What you need to do
For the records that follow, give the number of lines in which the word "Altena" occurs, with nothing added.

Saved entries
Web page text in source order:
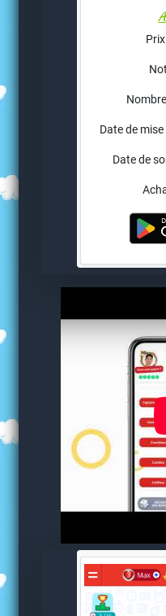
Date de
Date de
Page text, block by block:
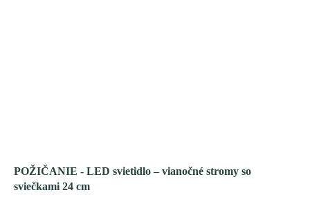
POŽIČANIE - LED svietidlo – vianočné stromy so
sviečkami 24 cm
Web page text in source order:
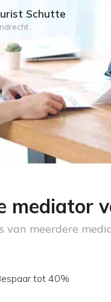
Schutte
mediator
van meerdere
tot 40%
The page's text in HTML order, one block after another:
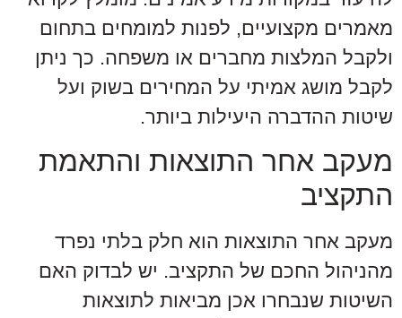
מאמרים מקצועיים, לפנות למומחים בתחום
ולקבל המלצות מחברים או משפחה. כך ניתן
לקבל מושג אמיתי על המחירים בשוק ועל
שיטות ההדברה היעילות ביותר.
מעקב אחר התוצאות והתאמת
התקציב
מעקב אחר התוצאות הוא חלק בלתי נפרד
מהניהול החכם של התקציב. יש לבדוק האם
השיטות שנבחרו אכן מביאות לתוצאות
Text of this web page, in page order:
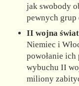
jak swobody
pewnych grup
II wojna
Niemiec i
powołanie
wybuchu II
miliony
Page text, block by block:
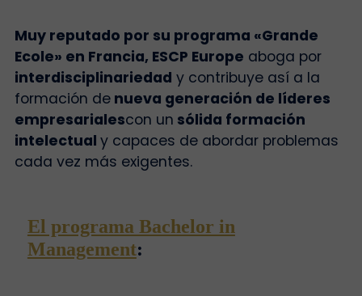
Muy reputado por su programa «Grande
Ecole» en Francia, ESCP Europe aboga por
interdisciplinariedad y contribuye así a la
formación denueva generación de líderes
empresarialescon un sólida formación
intelectual y capaces de abordar problemas
cada vez más exigentes.
El programa Bachelor in
Management:
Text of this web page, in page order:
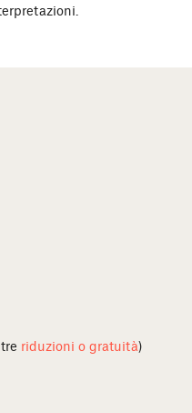
riduzioni o gratuità)
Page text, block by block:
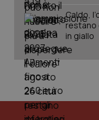
Caldo,
restano
in giallo
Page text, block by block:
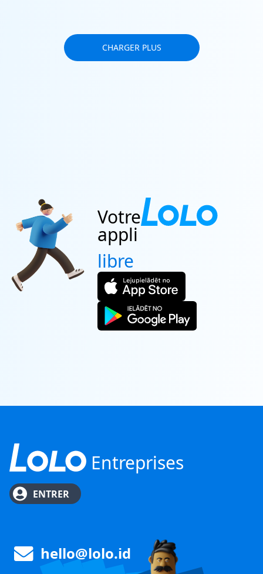
CHARGER PLUS
Votre
appli
libre
Entreprises
ENTRER
hello@lolo.id
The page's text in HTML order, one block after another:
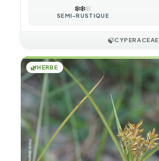
❄️❄️❄️
SEMI-RUSTIQUE
🍃CYPERACEAE
🌿HERBE
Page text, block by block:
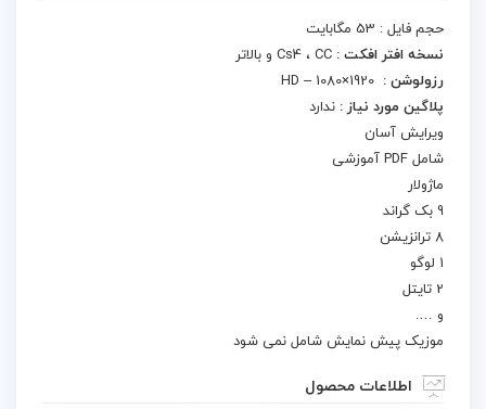
حجم فایل : 53 مگابایت
نسخه افتر افکت :
رزولوشن :
پلاگین مورد نیاز : ندارد
ویرایش آسان
شامل PDF آموزشی
ماژولار
9 بک گراند
8 ترانزیشن
1 لوگو
2 تایتل
و ….
موزیک پیش نمایش شامل نمی شود
اطلاعات محصول
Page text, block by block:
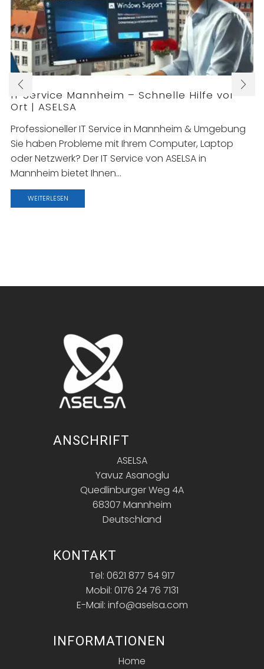
IT Service Mannheim – Schnelle Hilfe vor
Ort | ASELSA
Professioneller IT Service in Mannheim & Umgebung
Sie haben Probleme mit Ihrem Computer, Laptop
oder Netzwerk? Der IT Service von ASELSA in
Mannheim bietet Ihnen...
WEITERLESEN
ANSCHRIFT
ASELSA
Yavuz Asanoglu
Quedlinburger Weg 4A
68307 Mannheim
Deutschland
KONTAKT
Tel: 0621 877 54 917
Mobil: 0176 24 76 7131
E-Mail: info@aselsa.com
INFORMATIONEN
Home
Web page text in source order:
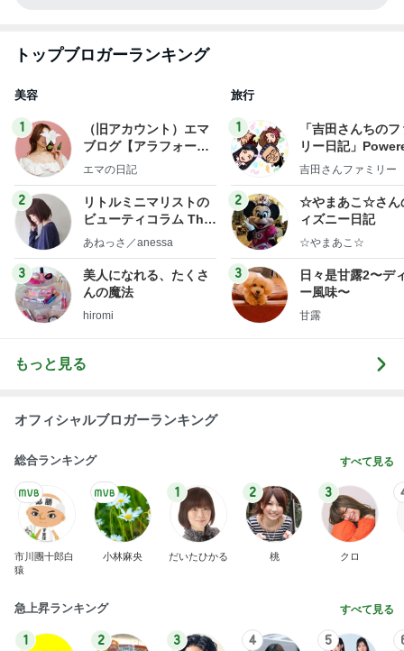
トップブロガーランキング
美容
1
（旧アカウント）エマ
ブログ【アラフォー会
社売却セカンドライ
エマの日記
2
リトルミニマリストの
ビューティコラム The
little minimalist's bea
あねっさ／anessa
3
美人になれる、たくさ
んの魔法
hiromi
旅行
1
「吉田さんちの
リー日記」
y Ameba 吉田さ
ログ
吉田さんファミリー
2
☆やまあこ☆さん
ィズニー日記
☆やまあこ☆
3
日々是甘露2〜デ
ー風味〜
甘露
もっと見る
オフィシャルブロガーランキング
総合ランキング すべて見る
市川團十郎白
猿
小林麻央
1
だいたひかる
2
桃
3
クロ
急上昇ランキング すべて見る
1 2 3 4 5
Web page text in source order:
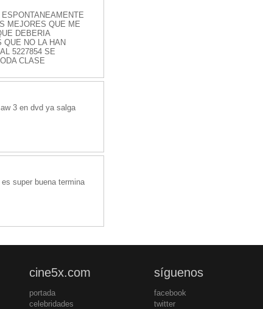
MEJORES QUE ME
DEBERIA
QUE NO LA HAN
5227854 SE
CLASE
3 en dvd ya salga
super buena termina
cine5x.com
portada
celebridades
síguenos
facebook
twitter
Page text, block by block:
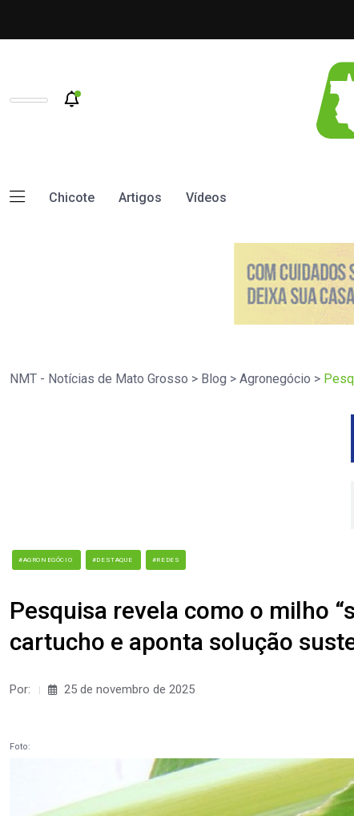
Chicote Artigos Vídeos
NMT - Notícias de Mato Grosso > Blog > Agronegócio >
#AGRONEGÓCIO #DESTAQUE #REDES
Pesquisa revela como o milho
cartucho e aponta solução
Por: 25 de novembro de 2025
Foto:
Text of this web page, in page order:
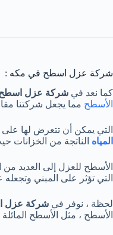
شركة عزل اسطح في مكه :
كما نعد في شركة عزل اسطح
الأسطح مما يجعل شركتنا
التي يمكن أن تتعرض لها على
المياه الناتجة من
الأسطح للعزل إلى العديد
التي تؤثر على المبني
لحظة ، نوفر في شركة عزل
الأسطح ، مثل الأسطح المائلة
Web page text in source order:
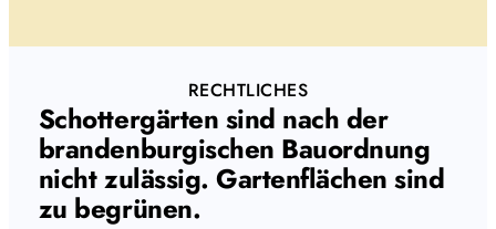
RECHTLICHES
Schottergärten sind nach der
brandenburgischen Bauordnung
nicht zulässig. Gartenflächen sind
zu begrünen.
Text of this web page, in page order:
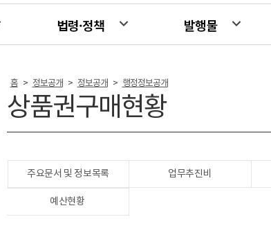
법령·정책 발행물
홈 > 정보공개 > 정보공개 > 행정정보공개
상품권구매현황
주요문서 및 정보목록 업무추진비
예산현황
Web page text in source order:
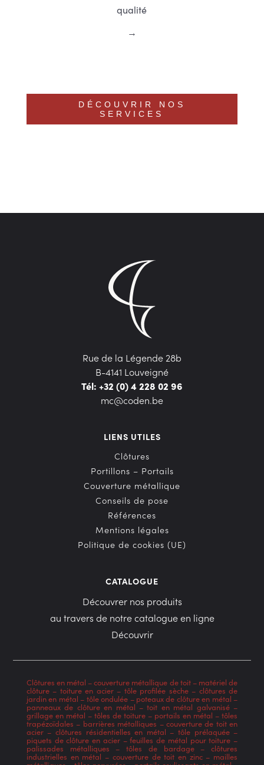
qualité
DÉCOUVRIR NOS
SERVICES
Rue de la Légende 28b
B-4141 Louveigné
Tél: +32 (0) 4 228 02 96
mc@coden.be
LIENS UTILES
Clôtures
Portillons – Portails
Couverture métallique
Conseils de pose
Références
Mentions légales
Politique de cookies (UE)
CATALOGUE
Découvrer nos produits
au travers de notre catalogue en ligne
Découvrir
Clôtures en métal–couverture métallique de toit– matériel de
clôture– toiture en acier– tôle profilée sèche– clôtures de
jardin en métal – tôle ondulée – poteaux de clôture en métal –
panneaux de clôture en métal–toit en métal galvanisé–
grillage en métal – tôles de toiture – portails en métal –tôles
trapézoïdales – barrières métalliques – couverture de toit en
acier– clôtures résidentielles en métal – tôle prélaquée–
piquets de clôture en acier–feuilles de métal pour toiture –
palissades métalliques –tôles de bardage–clôtures
industrielles en métal – couverture de toit en zinc– mailles
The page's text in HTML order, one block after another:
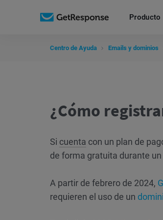
Producto
Centro de Ayuda Emails y dominios
¿Cómo
Si cuenta con un plan de
de forma gratuita durante un
A partir de febrero de 2024,
requieren el uso de un
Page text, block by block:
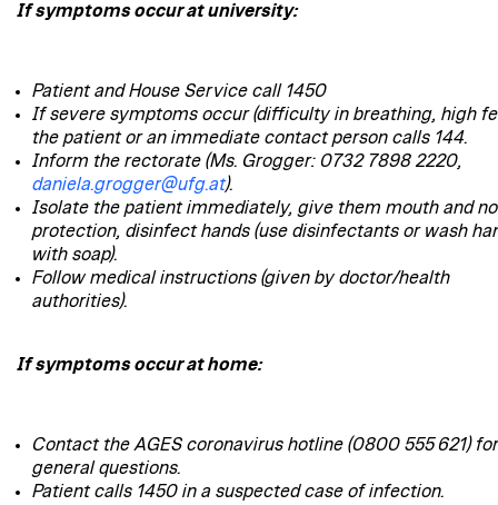
If symptoms occur at university:
Patient and House Service call 1450
If severe symptoms occur (difficulty in breathing, high
the patient or an immediate contact person calls 144.
Inform the rectorate (Ms. Grogger: 0732 7898 2220,
daniela.grogger@ufg.at).
Isolate the patient immediately, give them mouth and
protection, disinfect hands (use disinfectants or wash
with soap).
Follow medical instructions (given by doctor/health
authorities).
If symptoms occur at home:
Contact the AGES coronavirus hotline (0800 555 621) for
general questions.
Patient calls 1450 in a suspected case of infection.
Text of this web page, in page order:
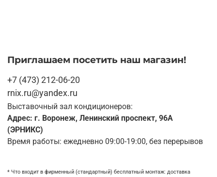
Приглашаем посетить наш магазин!
+7 (473) 212-06-20
rnix.ru@yandex.ru
Выставочный зал кондиционеров:
Адрес: г. Воронеж, Ленинский проспект, 96А
(ЭРНИКС)
Время работы: ежедневно 09:00-19:00, без перерывов
* Что входит в фирменный (стандартный) бесплатный монтаж: доставка
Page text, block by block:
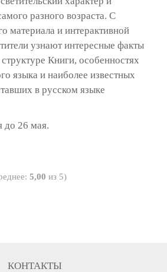
разного возраста. С
материала и интерактивной
узнают интересные факты
Книги, особенностях
языка и наиболее известных
в русском языке
до 26 мая.
5,00 из 5)
КОНТАКТЫ
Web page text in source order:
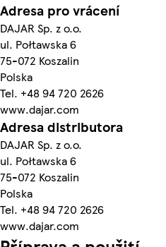
Adresa pro vrácení
DAJAR Sp. z o.o.
ul. Połtawska 6
75-072 Koszalin
Polska
Tel. +48 94 720 2626
www.dajar.com
Adresa distributora
DAJAR Sp. z o.o.
ul. Połtawska 6
75-072 Koszalin
Polska
Tel. +48 94 720 2626
www.dajar.com
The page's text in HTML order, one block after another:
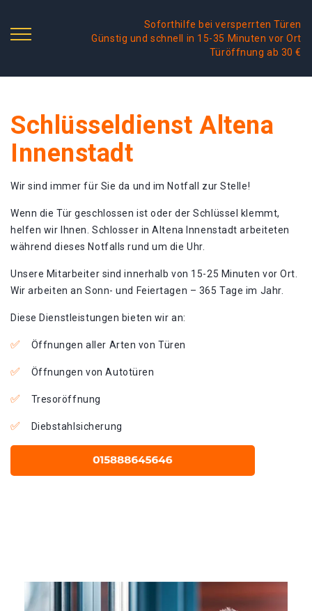
Soforthilfe bei versperrten Türen
Günstig und schnell in 15-35 Minuten vor Ort
Türöffnung ab 30 €
Schlüsseldienst Altena
Innenstadt
Wir sind immer für Sie da und im Notfall zur Stelle!
Wenn die Tür geschlossen ist oder der Schlüssel klemmt,
helfen wir Ihnen. Schlosser in Altena Innenstadt arbeiteten
während dieses Notfalls rund um die Uhr.
Unsere Mitarbeiter sind innerhalb von 15-25 Minuten vor Ort.
Wir arbeiten an Sonn- und Feiertagen – 365 Tage im Jahr.
Diese Dienstleistungen bieten wir an:
Öffnungen aller Arten von Türen
Öffnungen von Autotüren
Tresoröffnung
Diebstahlsicherung

The completed task
2